Tuesday, May 06, 2008

'He Hasn't Won Yet'

Tod Beeton post here.

I was asked the other night: "Why is Hillary still in this thing?" I responded, "Has Barack won the nomination? Because if he has, why is he still campaigning?" Seriously, if the nomination is so settled as many Obama supporters like to claim, he's free to just go home to Chicago. No one's stopping him. Yet it's Hillary Clinton who is the object of the ire of Obama supporters who seem to honestly believe that Hillary Clinton's winning the nomination would be tantamount to her robbing him of something he hasn't won yet. What a joke.

Democratic strategist Ari Melbers's appearance on MSNBC Sunday during an hour long Obama love-fest hosted by David Schuster was particularly dishonest about the situation:

"Senator Clinton is highly unlikely to make up the elected delegate metric, which is the key thing here, that's the count from the people who've actually voted in these states...Even if she does her best, she's going to be down in the Democratic count and there's really no way she can legitimately win the nomination at this point."

The central problem with this statement is the premise that superdelegates handing someone the nomination is inherently illegitimate when in truth, both Hillary Clinton and Barack Obama will need superdelegates to win the nomination. As you can see from DemConWatch's handy chart, there simply aren't enough pledged delegates left to put either of them over the top.

Now, of course, in the mind of Melber and all proponents of the Obama inevitability campaign, the pledged delegate count is king, which means that if superdelegates hand it to Obama it's OK, but if they hand it to Clinton it's not. How convenient. The problem with this formulation though is that there's absolutely no basis or precedent for the presumption that the superdelegates are bound to the pledged delegate leader. As Howard Dean himself has said of the superdelegates:

Their role is to exercise their best judgment in the interests of the nation and of the Democratic Party. I am confident that they will carry out that duty responsibly and in accordance with the highest values of our democracy and our Party.

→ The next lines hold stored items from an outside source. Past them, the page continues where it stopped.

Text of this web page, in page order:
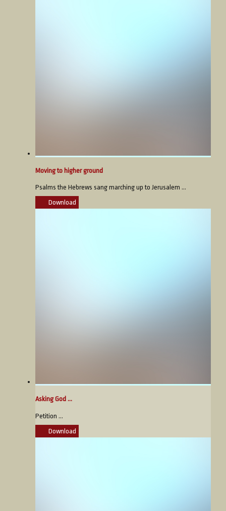
Moving to higher ground
Psalms the Hebrews sang marching up to Jerusalem ...
Download
Asking God ...
Petition ...
Download

Josh Marshall has more on the history of superdelegates that splashes a bucket of cold water on the notion that superdelegates must take their cue from the pledged delegate count. In fact, like it or not, they were created with the express purpose of keeping this count in check.

Obama supporters say that the superdelegates as a group should not overturn the verdict of the primary and caucus election process while Clinton supporters say that it's precisely the point of the super delegates to make their own considered judgment about who the party's nominee should be regardless of the finally tally of pledged delegates. The second accurately portrays why the superdelegates were created.

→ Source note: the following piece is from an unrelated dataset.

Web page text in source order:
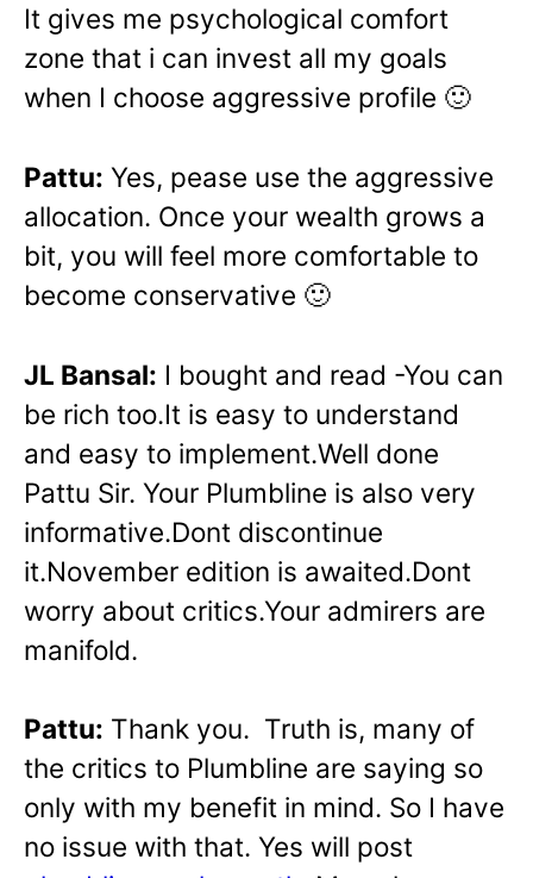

In fact, even this description puts too gentle a gloss on it.

But quite to the contrary, now we have phase two of the Obama inevitability campaign wherein the very people who've been fear-mongering about superdelegates "overturning the will of the people" are now concern trolling about the negative consequences for the party if Hillary Clinton wins the nomination via superdelegate. How is that for a self-fulfilling prophecy, one borne of a dishonest and divisive meme spread by Obama supporters intended to annoint Obama as the nominee before he's even earned it. So much for an honest debate, eh? And what was that about unity? The fact is, people only believe Hillary winning the nomination is "stealing" because the very Obama supporters who are now wringing their hands about what it would mean for the party if Obama lost told them so.

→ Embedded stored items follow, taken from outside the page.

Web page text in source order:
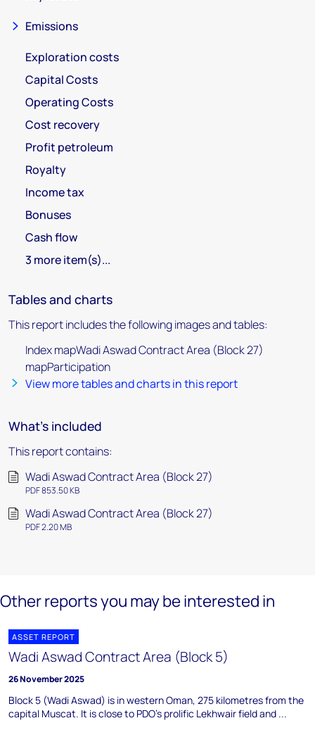
Emissions
Exploration costs
Capital Costs
Operating Costs
Cost recovery
Profit petroleum
Royalty
Income tax
Bonuses
Cash flow
3 more item(s)...
Tables and charts
This report includes the following images and tables:
Index mapWadi Aswad Contract Area (Block 27)
mapParticipation
View more tables and charts in this report
What's included
This report contains:
Wadi Aswad Contract Area (Block 27)
PDF 853.50 KB
Wadi Aswad Contract Area (Block 27)
PDF 2.20 MB
Other reports you may be interested in
ASSET REPORT
Wadi Aswad Contract Area (Block 5)
26 November 2025
Block 5 (Wadi Aswad) is in western Oman, 275 kilometres from the
capital Muscat. It is close to PDO's prolific Lekhwair field and ...

But the reason this isn't as cut and dried as many Obama supporters like to claim is because of the pesky matter of Florida and Michigan. Really, how can anyone talk about Obama's pledged delegate lead as reflective of voter intent with a straight face without taking into account the intent of millions of voters in two huge states that just happen to be...wait for it...Clinton strongholds? Now people are correct, of course, to say that the rules going in were that those two states wouldn't count toward the nomination, but to pretend that a pledged delegate count that will include Guam and Puerto Rico but not Michigan and Florida is somehow reflective of the "will of the voters" is disingenuous at best. By any strict interpretation of the phrase, Hillary Clinton is the only one really advocating for the will of the voters to be taken into account, while the Obama campaign and its Obama inevitability campaigners around the country would prefer to conveniently ignore those millions of votes that were cast. In fact, if the Obama inevitability campaign had its way, Hillary would have dropped out before voters in Texas, Ohio, Pennsylvania, North Carolina and Indiana plus all states in between and beyond had voted. In other words, people voting is merely an inconvenience to them because it just delays an inevitable Obama nomination. The inconvenient truth is that the lead that Obama currently holds in both pledged delegates and popular vote depends entirely on not counting millions of votes cast and in the absence of a remedy for Michigan and Florida, anyone truly advocating for superdelegates to reflect the "will of the people" should be demanding that they take the true intent of voters in all 50 states and territories into account when deciding whom to support.